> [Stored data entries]
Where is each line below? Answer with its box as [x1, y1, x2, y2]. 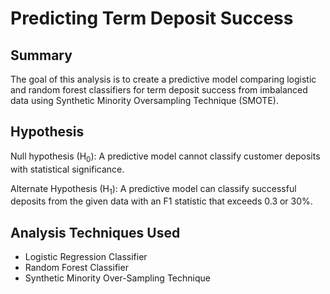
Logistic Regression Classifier [24, 251, 148, 263]
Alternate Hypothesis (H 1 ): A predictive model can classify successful [10, 182, 297, 197]
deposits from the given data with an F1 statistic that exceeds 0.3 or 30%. [10, 195, 313, 207]
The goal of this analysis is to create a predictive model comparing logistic [10, 73, 317, 85]
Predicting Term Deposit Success [10, 7, 294, 30]
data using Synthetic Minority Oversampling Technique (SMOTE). [10, 95, 279, 106]
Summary [10, 47, 73, 64]
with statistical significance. [10, 163, 125, 175]
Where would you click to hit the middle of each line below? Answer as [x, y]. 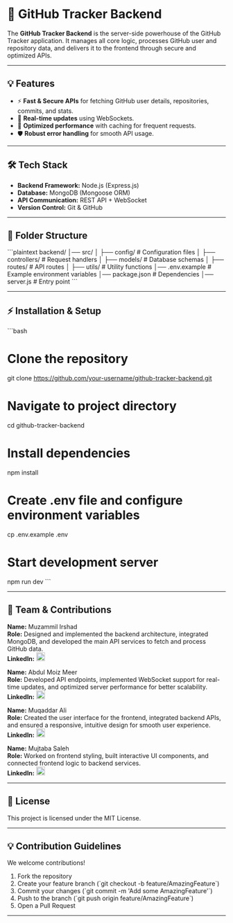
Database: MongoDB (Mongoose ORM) [74, 193]
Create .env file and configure [95, 501]
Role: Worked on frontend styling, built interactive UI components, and [108, 755]
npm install [23, 473]
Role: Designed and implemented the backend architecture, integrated [108, 634]
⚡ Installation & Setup [54, 311]
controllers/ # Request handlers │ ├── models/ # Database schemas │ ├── [115, 260]
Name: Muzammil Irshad [42, 626]
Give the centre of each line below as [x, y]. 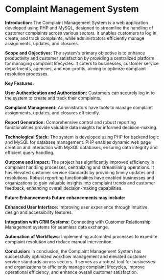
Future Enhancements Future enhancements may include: [65, 198]
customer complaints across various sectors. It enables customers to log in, [82, 33]
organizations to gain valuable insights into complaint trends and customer [80, 183]
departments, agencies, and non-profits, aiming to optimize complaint [75, 68]
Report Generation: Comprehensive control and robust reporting [70, 122]
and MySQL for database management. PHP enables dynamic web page [78, 142]
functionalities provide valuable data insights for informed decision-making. [81, 127]
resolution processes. [27, 74]
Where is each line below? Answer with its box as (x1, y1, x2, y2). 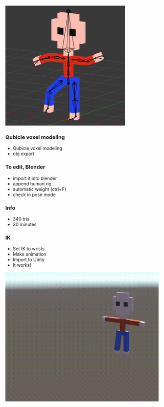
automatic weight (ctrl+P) (12, 186, 66, 192)
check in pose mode (12, 191, 56, 198)
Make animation (12, 251, 47, 258)
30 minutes (12, 221, 37, 227)
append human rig (12, 180, 52, 187)
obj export (12, 151, 35, 157)
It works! (12, 262, 32, 268)
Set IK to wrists (12, 246, 45, 252)
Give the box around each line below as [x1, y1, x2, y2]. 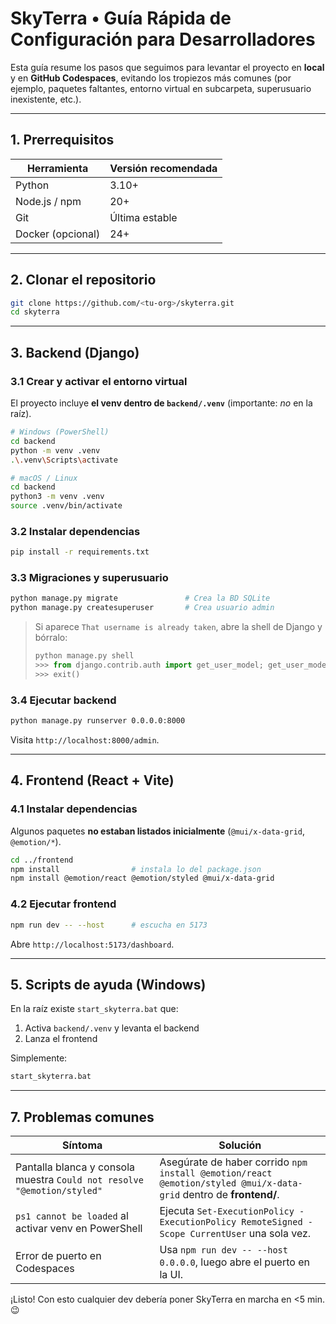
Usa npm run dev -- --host [159, 1243, 288, 1256]
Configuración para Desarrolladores [10, 28, 316, 51]
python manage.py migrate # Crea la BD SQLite [10, 593, 271, 604]
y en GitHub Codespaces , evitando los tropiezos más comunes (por [10, 72, 292, 84]
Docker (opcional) [15, 227, 101, 241]
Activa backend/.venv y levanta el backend [24, 1022, 200, 1034]
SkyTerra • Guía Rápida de [10, 7, 232, 30]
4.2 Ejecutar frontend [10, 897, 117, 911]
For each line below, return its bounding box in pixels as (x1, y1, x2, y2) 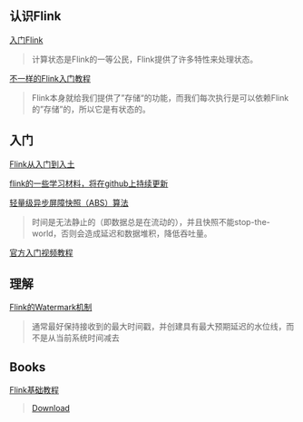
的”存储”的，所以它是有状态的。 (31, 103, 151, 114)
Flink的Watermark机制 (9, 302, 93, 313)
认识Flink (9, 8, 62, 25)
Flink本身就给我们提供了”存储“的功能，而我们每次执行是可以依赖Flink (31, 92, 289, 103)
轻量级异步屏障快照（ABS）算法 (9, 197, 129, 208)
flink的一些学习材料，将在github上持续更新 (9, 178, 169, 189)
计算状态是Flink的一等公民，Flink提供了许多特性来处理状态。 (31, 54, 259, 64)
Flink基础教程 (9, 385, 60, 396)
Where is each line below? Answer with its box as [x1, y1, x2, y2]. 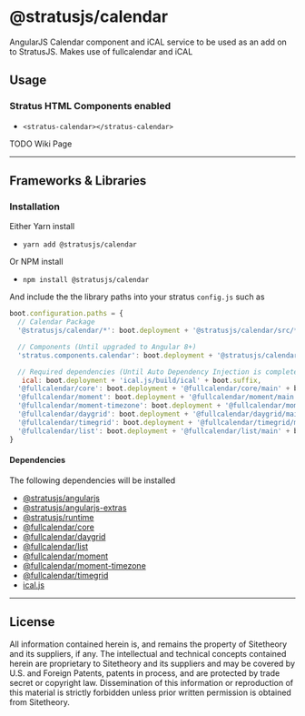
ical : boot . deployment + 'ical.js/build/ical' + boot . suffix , [21, 376, 261, 385]
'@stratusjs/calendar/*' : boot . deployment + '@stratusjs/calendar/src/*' [17, 326, 302, 336]
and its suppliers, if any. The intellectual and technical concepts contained [9, 648, 287, 659]
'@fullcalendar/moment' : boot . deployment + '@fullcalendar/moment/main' [17, 393, 299, 402]
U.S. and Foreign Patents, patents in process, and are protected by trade [9, 667, 280, 679]
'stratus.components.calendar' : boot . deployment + [17, 350, 213, 360]
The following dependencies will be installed [9, 475, 176, 486]
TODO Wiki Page [9, 138, 73, 149]
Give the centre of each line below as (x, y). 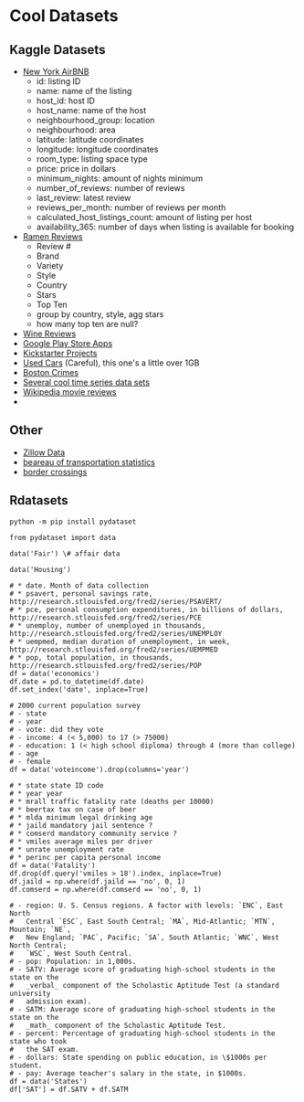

> [Exercise goal] Only lines containing "insights" belong in the answer; copy every such line from the records.

> [Solution for this task]
organizations to gain valuable insights into complaint trends and customer [80, 183]
functionalities provide valuable data insights for informed decision-making. [81, 127]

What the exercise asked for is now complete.